Speaking of what’s typical, did I mention that I am a mathematician? We mathematicians love that people use “typical” and “average” interchangeably. We would like you all to also use the words “typical” and “median” interchangeably, the words “typical” and “mode” interchangeably, and the words “typical” and “kangaroo or, alternately, [insert optional crude expression]” interchangeably, so we can hear you call everything a kangaroo or, alternately, [optional crude expression.] Just for the fun of it.

Also I like to hear the word The whenever possible, even if it doesn’t belong somewhere, and even if its use is deceitful, misleading, or shovels policy goals under the rug. Because the word just makes everything it touches sound so Special.

In this case we are speaking of The chronically homeless as opposed to speaking of some people being more chronically homeless than others, or so-and-so is 7.5 chronic while his brother is only 3.8 chronic, etc.

It’s like talking about The up. Once you’ve decided that there is a The up, you don’t have to say how up is this or that up. Some up isn’t more up than other up. Everything is either up or not-up. The fact that all up is the same simplifies thinking about it, which is useful for people who don’t like thinking or don’t know how. “Which way to the ceiling?” “Up.” “How high is the moon?” “Up.” “How screwed are we?” “Up.”

In reality, though, there IS such a thing as how chronic is chronic, but it’s buried in policy papers if it’s been decided at all. The distinction between being chronic enough to be called chronically homeless, and not chronic enough, is not however made by looking at the homeless people themselves. It’s made by looking at budgets and figuring out how much money is available to house and serve people.
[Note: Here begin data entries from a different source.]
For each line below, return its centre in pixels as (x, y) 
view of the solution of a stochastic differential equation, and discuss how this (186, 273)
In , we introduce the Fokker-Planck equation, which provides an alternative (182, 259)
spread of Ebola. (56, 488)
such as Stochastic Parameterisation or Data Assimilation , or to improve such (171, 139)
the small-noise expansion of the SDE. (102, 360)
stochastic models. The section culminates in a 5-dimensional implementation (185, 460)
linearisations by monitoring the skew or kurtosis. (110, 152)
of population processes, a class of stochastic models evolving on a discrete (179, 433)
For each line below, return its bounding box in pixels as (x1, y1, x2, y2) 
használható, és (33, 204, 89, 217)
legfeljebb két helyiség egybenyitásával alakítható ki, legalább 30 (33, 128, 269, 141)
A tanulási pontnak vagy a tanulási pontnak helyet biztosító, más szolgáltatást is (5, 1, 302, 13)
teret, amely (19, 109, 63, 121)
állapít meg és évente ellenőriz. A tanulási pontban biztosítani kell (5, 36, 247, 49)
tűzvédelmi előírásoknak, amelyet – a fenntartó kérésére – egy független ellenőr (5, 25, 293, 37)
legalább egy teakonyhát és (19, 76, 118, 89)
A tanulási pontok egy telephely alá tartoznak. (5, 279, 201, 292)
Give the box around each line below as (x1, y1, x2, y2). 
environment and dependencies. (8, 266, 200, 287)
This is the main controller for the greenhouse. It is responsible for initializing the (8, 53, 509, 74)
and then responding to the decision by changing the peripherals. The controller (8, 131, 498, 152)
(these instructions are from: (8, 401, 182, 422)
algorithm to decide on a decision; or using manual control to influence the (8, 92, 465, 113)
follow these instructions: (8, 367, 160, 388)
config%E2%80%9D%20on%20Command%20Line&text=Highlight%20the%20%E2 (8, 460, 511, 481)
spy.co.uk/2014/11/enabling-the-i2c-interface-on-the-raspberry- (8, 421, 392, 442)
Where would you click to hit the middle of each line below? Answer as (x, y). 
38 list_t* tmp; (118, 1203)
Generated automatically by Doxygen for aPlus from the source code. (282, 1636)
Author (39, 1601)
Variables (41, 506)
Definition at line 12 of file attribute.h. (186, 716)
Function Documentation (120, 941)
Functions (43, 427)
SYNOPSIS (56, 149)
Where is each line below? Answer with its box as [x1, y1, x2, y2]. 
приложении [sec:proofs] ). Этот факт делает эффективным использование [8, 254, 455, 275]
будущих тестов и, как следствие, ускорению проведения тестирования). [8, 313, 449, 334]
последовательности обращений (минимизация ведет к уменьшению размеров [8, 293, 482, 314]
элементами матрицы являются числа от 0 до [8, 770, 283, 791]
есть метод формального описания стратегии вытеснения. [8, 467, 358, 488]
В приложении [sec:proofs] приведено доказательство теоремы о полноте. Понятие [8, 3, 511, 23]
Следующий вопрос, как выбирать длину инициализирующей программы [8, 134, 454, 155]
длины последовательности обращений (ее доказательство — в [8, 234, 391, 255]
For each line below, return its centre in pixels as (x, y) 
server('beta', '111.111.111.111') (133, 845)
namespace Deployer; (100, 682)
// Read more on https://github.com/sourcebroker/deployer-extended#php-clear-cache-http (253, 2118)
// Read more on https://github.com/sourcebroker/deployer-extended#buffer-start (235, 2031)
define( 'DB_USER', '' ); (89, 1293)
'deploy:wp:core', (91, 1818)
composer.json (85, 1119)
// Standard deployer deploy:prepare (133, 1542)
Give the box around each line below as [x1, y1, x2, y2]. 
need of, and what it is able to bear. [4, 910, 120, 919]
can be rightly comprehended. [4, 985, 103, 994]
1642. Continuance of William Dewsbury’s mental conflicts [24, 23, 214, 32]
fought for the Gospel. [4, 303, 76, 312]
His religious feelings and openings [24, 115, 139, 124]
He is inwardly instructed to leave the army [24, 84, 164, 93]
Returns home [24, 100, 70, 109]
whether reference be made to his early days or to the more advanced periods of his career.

In other words, the distinction between the chronically homeless and the non-chronically homeless isn’t a discernible fissure running across the landscape. The chronically homeless don’t have “tells,” like nervous ticks or unusual fashion choices that give them away. They’re separated from the crowd by the fact that they have a history of costing more, by an amount to be determined.

It’s that “to be determined” that makes the use of the word The a lie. There should be a different class of chronically homeless for every different budget. But the policy makers want to shovel that part of the discussion under the rug. First you have to agree with everything they say about The chronically homeless. Then when the budget numbers are crunched they’ll tell exactly you who they’ve been making you talk about. Or they make an arbitrary definition of chronically homeless up front and don’t tell you that the definition was selected with an eye on future available funds.

The biggest problem politicians seem to have is figuring out that everything they have government do to fix a problem changes the problem.

If you spend all the money you have housing and serving The chronically homeless, denying funds to short-term fixes already in place, like shelters and public free meals, then the whole system will turn into an engine that creates more chronically homeless people by whatever definition you end up choosing.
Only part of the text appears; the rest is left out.